Join:在data source中点击要join的sheet,看到sheet的信息后注意点击中上方表的小长方块,然后拖动要join的另一个table,中间会出现两个重合的圆,来调节join的类型.

Blending是特别版本的join,join只能join同类型的data,但blending可以join不同版本的,比如excel join到sql dataset.
Join时会说left和right table,blending中叫做primary data source和secondary data source.

当Blending时有两个相同的key.
Blending will result certain level of data aggregation(sum, avg, etc…)
default: sum相加
如果是无法sum的char值,会返回星号*.
如果Blending时没有相同的key,会返回null.

Scattor plot

我们发现scattor plot需要三个值.两个负责建立坐标(columns + rows)还有一个是数值,导入marks里面.

比如column:transation + rows:amount + marks:customer_id
customer_id作为每个customer的信息导入.

关于出现的outlier:删掉或对column/row进行对数(log)转换.

对数转换:使用calculate field中的sum和log function.

按子类别计算更多的detail:

增加calculated field:
{ fixed[Sub category]: avg([Amount]) }
并增加在mark中的size上.
以及因为是value的计算,tableau会自动求和,但我们不需要求整个sub category的sum,所以得改成avg.
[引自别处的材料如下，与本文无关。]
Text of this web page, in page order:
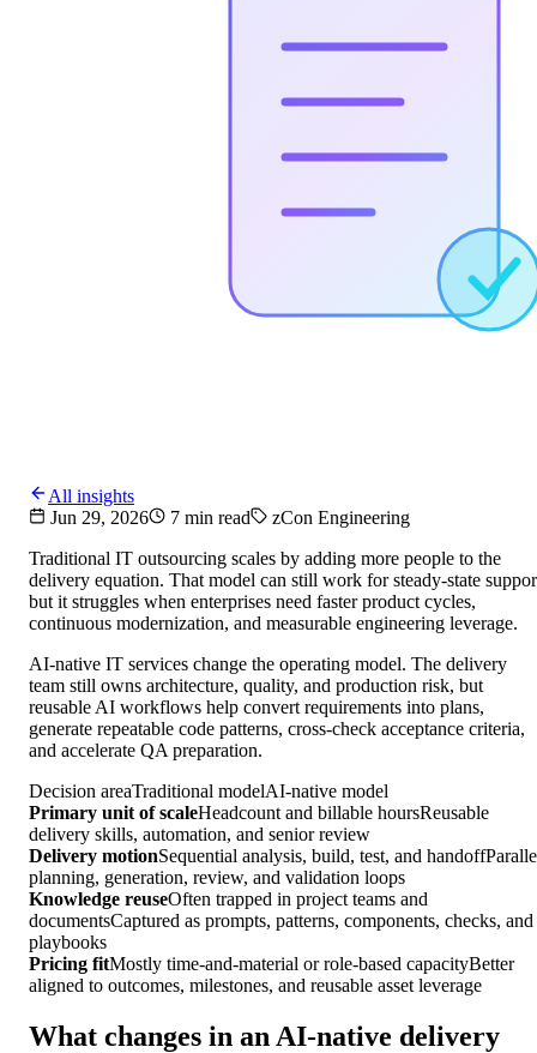
All insights
Jun 29, 2026
7 min read
zCon Engineering
Traditional IT outsourcing scales by adding more people to the
delivery equation. That model can still work for steady-state
but it struggles when enterprises need faster product cycles,
continuous modernization, and measurable engineering leverage.
AI-native IT services change the operating model. The delivery
team still owns architecture, quality, and production risk, but
reusable AI workflows help convert requirements into plans,
generate repeatable code patterns, cross-check acceptance criteria,
and accelerate QA preparation.
Decision areaTraditional modelAI-native model
Primary unit of scaleHeadcount and billable hoursReusable
delivery skills, automation, and senior review
Delivery motionSequential analysis, build, test, and handoff
planning, generation, review, and validation loops
Knowledge reuseOften trapped in project teams and
documentsCaptured as prompts, patterns, components, checks, and
playbooks
Pricing fitMostly time-and-material or role-based capacityBetter
aligned to outcomes, milestones, and reusable asset leverage
What changes in an AI-native delivery
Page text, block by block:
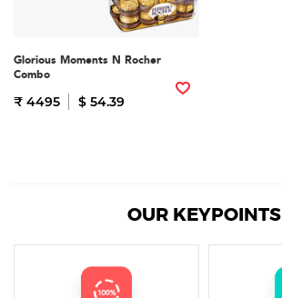
Glorious Moments N Rocher
Combo
₹ 4495 $ 54.39
OUR KEYPOINTS

Clusters:在analytics的区域,给scattor plot分不同的群体.
把在marks中生成的cluster可以拖入会data里的string value区域,可以保留并用在其他的图中.

Bar chart

Bar chart需要一个分组作为rows(刚刚的cluster group),以及一个数值(amount)作为值(marks).然后点击右上方的show me中的bar chart.
How many ppl in a cluster group, add calculated field:
CountD([Customer ID])

我们可以做一个两头bar chart:
将distinct customer ID也作为column值,做一个左右并排的bar chart.再选中其中的一个右键选取edit axis并reversed.

在最上方的工具栏里有swap rows and columns很好用.

Dashboard

将chart(sheet)集合在一起的地方,还能加action,实时比较不同category下的分析数据,很牛逼.
例如:将某个category base的bar chart右键use as filter,那么点击某个category,其他的图标就会计算那个category下的数据.

正常流程:在dashboard tool bar中添加action,选择highlight就只会high light,不会把其他的数据隐藏.
source sheet:用于选取的category base的sheet.

在查看图表每个数值的时候可以修改tooltip整理每个数值的标签.
可以将其他想要加入的数据添加到marks的detail里,再在tooltip中的insert加入.

Marks上面的filters可以用category类的值来选择要研究的数据.

常用普通表格之colouring.
可以将measure value按住ctrl拖入color(复制一份使用colour),然后选择square,表格上就会按照数据的大小决定颜色深浅.
如果有多列的数据,在colour中有use separate legend可以分别辨识颜色深浅.